→ **WHAT THE TASK REQUIRES**: Instruction for the data below: set down exactly the lines from the line with "teljesítményének köszönhetően, míg a" to the line with "egyes mérföldkő‑bevételek támogattak; a", inclusive, and no others.

*** Opening DATA TO EXAMINE ***

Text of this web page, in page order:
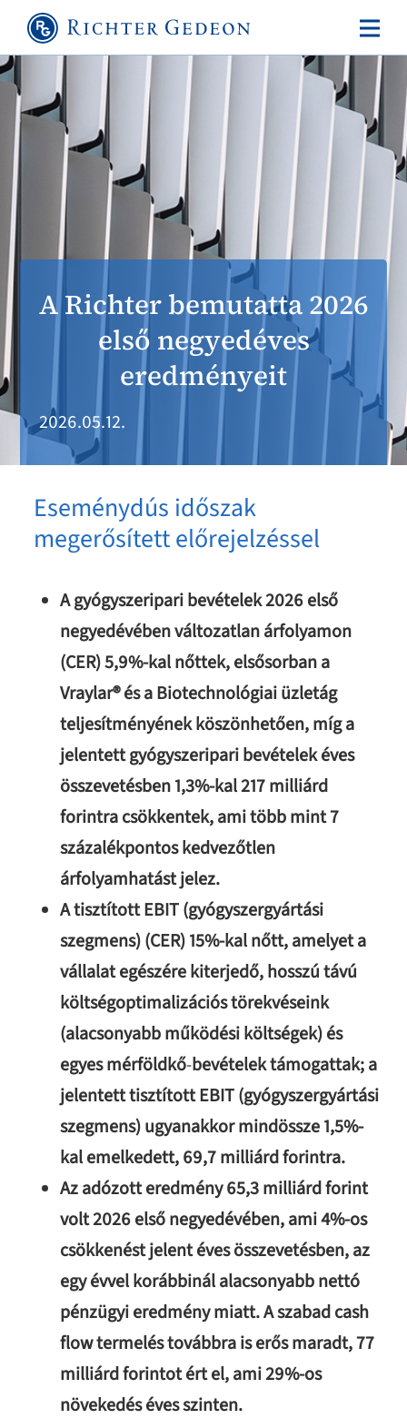
A Richter bemutatta 2026
első negyedéves
eredményeit
2026.05.12.
Eseménydús időszak
megerősített előrejelzéssel
A gyógyszeripari bevételek 2026 első
negyedévében változatlan árfolyamon
(CER) 5,9%-kal nőttek, elsősorban a
Vraylar® és a Biotechnológiai üzletág
teljesítményének köszönhetően, míg a
jelentett gyógyszeripari bevételek éves
összevetésben 1,3%-kal 217 milliárd
forintra csökkentek, ami több mint 7
százalékpontos kedvezőtlen
árfolyamhatást jelez.
A tisztított EBIT (gyógyszergyártási
szegmens) (CER) 15%-kal nőtt, amelyet a
vállalat egészére kiterjedő, hosszú távú
költségoptimalizációs törekvéseink
(alacsonyabb működési költségek) és
egyes mérföldkő‑bevételek támogattak; a
jelentett tisztított EBIT (gyógyszergyártási
szegmens) ugyanakkor mindössze 1,5%-
kal emelkedett, 69,7 milliárd forintra.
Az adózott eredmény 65,3 milliárd forint
volt 2026 első negyedévében, ami 4%-os
csökkenést jelent éves összevetésben, az
egy évvel korábbinál alacsonyabb nettó
pénzügyi eredmény miatt. A szabad cash
flow termelés továbbra is erős maradt, 77
milliárd forintot ért el, ami 29%-os
növekedés éves szinten.

*** Closing DATA TO EXAMINE ***

→ **RESPONSE AREA**:
teljesítményének köszönhetően, míg a
jelentett gyógyszeripari bevételek éves
összevetésben 1,3%-kal 217 milliárd
forintra csökkentek, ami több mint 7
százalékpontos kedvezőtlen
árfolyamhatást jelez.
A tisztított EBIT (gyógyszergyártási
szegmens) (CER) 15%-kal nőtt, amelyet a
vállalat egészére kiterjedő, hosszú távú
költségoptimalizációs törekvéseink
(alacsonyabb működési költségek) és
egyes mérföldkő‑bevételek támogattak; a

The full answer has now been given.